= 1921 Orkney and Shetland by-election =

UK parliamentary by-election

The 1921 Orkney and Shetland by-election was a parliamentary by-election held for the British House of Commons constituency of Orkney and Shetland on 17 May 1921.

==Vacancy==
The by-election was caused by the death in London on 19 April 1921 of the sitting Coalition Liberal MP, Cathcart Wason. Wason had represented Orkney and Shetland since the 1900 general election. At the 1918 general election he had been returned unopposed, having been awarded the Coalition coupon.

==Candidates==
The Coalition Liberals selected Sir Malcolm Smith, an ex-chief magistrate of Leith and a native of Shetland with large commercial interests in the islands. The Unionists did not seek to oppose their Coalition allies, although there was a strong expectation that the Independent Liberals would put up a candidate. There was no Labour Party tradition in the seat at that time. The Asquithian Liberals selected Sir Robert Hamilton, a judge in the East Africa Protectorate, as their candidate but he withdrew his candidature.

==Result==
The field having been left free for Smith by the other parties, he was returned unopposed.

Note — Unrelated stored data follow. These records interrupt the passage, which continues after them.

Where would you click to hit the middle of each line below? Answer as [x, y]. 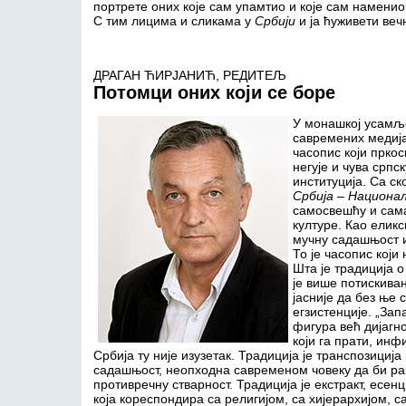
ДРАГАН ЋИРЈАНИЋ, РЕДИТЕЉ [189, 75]
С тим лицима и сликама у [174, 21]
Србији [276, 21]
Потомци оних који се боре [214, 92]

However, Smith held the seat only until the 1922 general election when he did face a challenge from Hamilton who emerged the winner by a majority of 625 votes.

==Votes==

Orkney and Shetland by-election, 1921
| Party |  | Candidate | Votes | % | ±% |
| C | Liberal | Malcolm Smith | Unopposed |  |  |
|  | Liberal hold |  |  |  |  |
C indicates candidate endorsed by the coalition government.